## Data for the task
*** Block opens ***

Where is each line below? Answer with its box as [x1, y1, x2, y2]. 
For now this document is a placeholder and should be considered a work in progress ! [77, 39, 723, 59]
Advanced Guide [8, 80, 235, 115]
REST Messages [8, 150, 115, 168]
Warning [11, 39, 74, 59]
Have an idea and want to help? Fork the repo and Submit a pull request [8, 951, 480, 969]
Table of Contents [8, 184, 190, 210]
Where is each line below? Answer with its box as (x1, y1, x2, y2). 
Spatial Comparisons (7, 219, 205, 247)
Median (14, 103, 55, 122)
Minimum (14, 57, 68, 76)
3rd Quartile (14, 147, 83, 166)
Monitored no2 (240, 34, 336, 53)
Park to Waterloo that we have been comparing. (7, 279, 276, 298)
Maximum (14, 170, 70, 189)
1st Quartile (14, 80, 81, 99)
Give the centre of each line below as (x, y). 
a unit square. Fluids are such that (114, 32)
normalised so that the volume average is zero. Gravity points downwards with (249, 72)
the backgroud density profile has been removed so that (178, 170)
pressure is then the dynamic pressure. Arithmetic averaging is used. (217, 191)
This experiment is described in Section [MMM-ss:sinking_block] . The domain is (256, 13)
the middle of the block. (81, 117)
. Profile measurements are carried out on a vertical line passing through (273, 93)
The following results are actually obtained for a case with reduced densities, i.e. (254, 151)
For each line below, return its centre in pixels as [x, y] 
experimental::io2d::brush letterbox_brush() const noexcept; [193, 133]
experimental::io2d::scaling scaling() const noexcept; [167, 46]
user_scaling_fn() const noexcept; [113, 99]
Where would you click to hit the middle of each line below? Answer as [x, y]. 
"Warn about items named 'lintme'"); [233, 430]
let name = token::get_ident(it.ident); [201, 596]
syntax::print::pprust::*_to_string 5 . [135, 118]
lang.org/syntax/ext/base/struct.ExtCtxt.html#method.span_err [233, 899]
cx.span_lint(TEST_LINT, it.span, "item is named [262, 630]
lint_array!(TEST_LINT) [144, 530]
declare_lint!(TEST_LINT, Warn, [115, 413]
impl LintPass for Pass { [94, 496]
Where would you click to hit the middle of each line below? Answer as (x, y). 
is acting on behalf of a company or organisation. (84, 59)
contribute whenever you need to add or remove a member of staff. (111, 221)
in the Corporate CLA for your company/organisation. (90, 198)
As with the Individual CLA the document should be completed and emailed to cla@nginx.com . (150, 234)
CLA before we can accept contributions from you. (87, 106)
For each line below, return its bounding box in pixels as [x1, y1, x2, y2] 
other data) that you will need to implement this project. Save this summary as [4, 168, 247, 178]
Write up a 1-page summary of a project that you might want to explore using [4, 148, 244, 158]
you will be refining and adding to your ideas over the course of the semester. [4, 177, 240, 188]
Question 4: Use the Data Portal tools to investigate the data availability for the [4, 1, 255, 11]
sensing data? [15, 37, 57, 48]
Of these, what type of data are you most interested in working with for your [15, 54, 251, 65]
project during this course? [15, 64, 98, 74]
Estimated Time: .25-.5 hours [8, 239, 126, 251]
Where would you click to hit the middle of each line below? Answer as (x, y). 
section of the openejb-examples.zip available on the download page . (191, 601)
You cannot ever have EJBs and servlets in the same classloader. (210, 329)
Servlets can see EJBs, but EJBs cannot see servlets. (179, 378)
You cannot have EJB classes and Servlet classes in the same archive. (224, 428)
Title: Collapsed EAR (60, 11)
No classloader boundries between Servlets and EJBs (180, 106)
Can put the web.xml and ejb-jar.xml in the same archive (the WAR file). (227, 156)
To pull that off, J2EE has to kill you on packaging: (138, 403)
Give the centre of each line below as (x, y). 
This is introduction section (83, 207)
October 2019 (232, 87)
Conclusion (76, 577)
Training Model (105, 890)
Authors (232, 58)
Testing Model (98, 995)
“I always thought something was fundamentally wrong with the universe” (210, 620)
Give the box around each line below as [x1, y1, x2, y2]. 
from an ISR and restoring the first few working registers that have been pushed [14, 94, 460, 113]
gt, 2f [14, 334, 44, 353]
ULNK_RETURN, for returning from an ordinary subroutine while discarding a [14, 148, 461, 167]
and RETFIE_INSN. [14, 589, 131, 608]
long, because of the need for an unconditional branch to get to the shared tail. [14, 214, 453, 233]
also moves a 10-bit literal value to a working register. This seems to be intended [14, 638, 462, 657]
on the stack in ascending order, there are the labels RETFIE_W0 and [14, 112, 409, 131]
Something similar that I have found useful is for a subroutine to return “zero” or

*** Block closes ***

## Problem details
Transcribe the material above in full, keeping each word unchanged.

## Output of the task
Where is each line below? Answer with its box as [x1, y1, x2, y2]. 
For now this document is a placeholder and should be considered a work in progress ! [77, 39, 723, 59]
Advanced Guide [8, 80, 235, 115]
REST Messages [8, 150, 115, 168]
Warning [11, 39, 74, 59]
Have an idea and want to help? Fork the repo and Submit a pull request [8, 951, 480, 969]
Table of Contents [8, 184, 190, 210]
Where is each line below? Answer with its box as (x1, y1, x2, y2). 
Spatial Comparisons (7, 219, 205, 247)
Median (14, 103, 55, 122)
Minimum (14, 57, 68, 76)
3rd Quartile (14, 147, 83, 166)
Monitored no2 (240, 34, 336, 53)
Park to Waterloo that we have been comparing. (7, 279, 276, 298)
Maximum (14, 170, 70, 189)
1st Quartile (14, 80, 81, 99)
Give the centre of each line below as (x, y). 
a unit square. Fluids are such that (114, 32)
normalised so that the volume average is zero. Gravity points downwards with (249, 72)
the backgroud density profile has been removed so that (178, 170)
pressure is then the dynamic pressure. Arithmetic averaging is used. (217, 191)
This experiment is described in Section [MMM-ss:sinking_block] . The domain is (256, 13)
the middle of the block. (81, 117)
. Profile measurements are carried out on a vertical line passing through (273, 93)
The following results are actually obtained for a case with reduced densities, i.e. (254, 151)
For each line below, return its centre in pixels as [x, y] 
experimental::io2d::brush letterbox_brush() const noexcept; [193, 133]
experimental::io2d::scaling scaling() const noexcept; [167, 46]
user_scaling_fn() const noexcept; [113, 99]
Where would you click to hit the middle of each line below? Answer as [x, y]. 
"Warn about items named 'lintme'"); [233, 430]
let name = token::get_ident(it.ident); [201, 596]
syntax::print::pprust::*_to_string 5 . [135, 118]
lang.org/syntax/ext/base/struct.ExtCtxt.html#method.span_err [233, 899]
cx.span_lint(TEST_LINT, it.span, "item is named [262, 630]
lint_array!(TEST_LINT) [144, 530]
declare_lint!(TEST_LINT, Warn, [115, 413]
impl LintPass for Pass { [94, 496]
Where would you click to hit the middle of each line below? Answer as (x, y). 
is acting on behalf of a company or organisation. (84, 59)
contribute whenever you need to add or remove a member of staff. (111, 221)
in the Corporate CLA for your company/organisation. (90, 198)
As with the Individual CLA the document should be completed and emailed to cla@nginx.com . (150, 234)
CLA before we can accept contributions from you. (87, 106)
For each line below, return its bounding box in pixels as [x1, y1, x2, y2] 
other data) that you will need to implement this project. Save this summary as [4, 168, 247, 178]
Write up a 1-page summary of a project that you might want to explore using [4, 148, 244, 158]
you will be refining and adding to your ideas over the course of the semester. [4, 177, 240, 188]
Question 4: Use the Data Portal tools to investigate the data availability for the [4, 1, 255, 11]
sensing data? [15, 37, 57, 48]
Of these, what type of data are you most interested in working with for your [15, 54, 251, 65]
project during this course? [15, 64, 98, 74]
Estimated Time: .25-.5 hours [8, 239, 126, 251]
Where would you click to hit the middle of each line below? Answer as (x, y). 
section of the openejb-examples.zip available on the download page . (191, 601)
You cannot ever have EJBs and servlets in the same classloader. (210, 329)
Servlets can see EJBs, but EJBs cannot see servlets. (179, 378)
You cannot have EJB classes and Servlet classes in the same archive. (224, 428)
Title: Collapsed EAR (60, 11)
No classloader boundries between Servlets and EJBs (180, 106)
Can put the web.xml and ejb-jar.xml in the same archive (the WAR file). (227, 156)
To pull that off, J2EE has to kill you on packaging: (138, 403)
Give the centre of each line below as (x, y). 
This is introduction section (83, 207)
October 2019 (232, 87)
Conclusion (76, 577)
Training Model (105, 890)
Authors (232, 58)
Testing Model (98, 995)
“I always thought something was fundamentally wrong with the universe” (210, 620)
Give the box around each line below as [x1, y1, x2, y2]. 
from an ISR and restoring the first few working registers that have been pushed [14, 94, 460, 113]
gt, 2f [14, 334, 44, 353]
ULNK_RETURN, for returning from an ordinary subroutine while discarding a [14, 148, 461, 167]
and RETFIE_INSN. [14, 589, 131, 608]
long, because of the need for an unconditional branch to get to the shared tail. [14, 214, 453, 233]
also moves a 10-bit literal value to a working register. This seems to be intended [14, 638, 462, 657]
on the stack in ascending order, there are the labels RETFIE_W0 and [14, 112, 409, 131]
Something similar that I have found useful is for a subroutine to return “zero” or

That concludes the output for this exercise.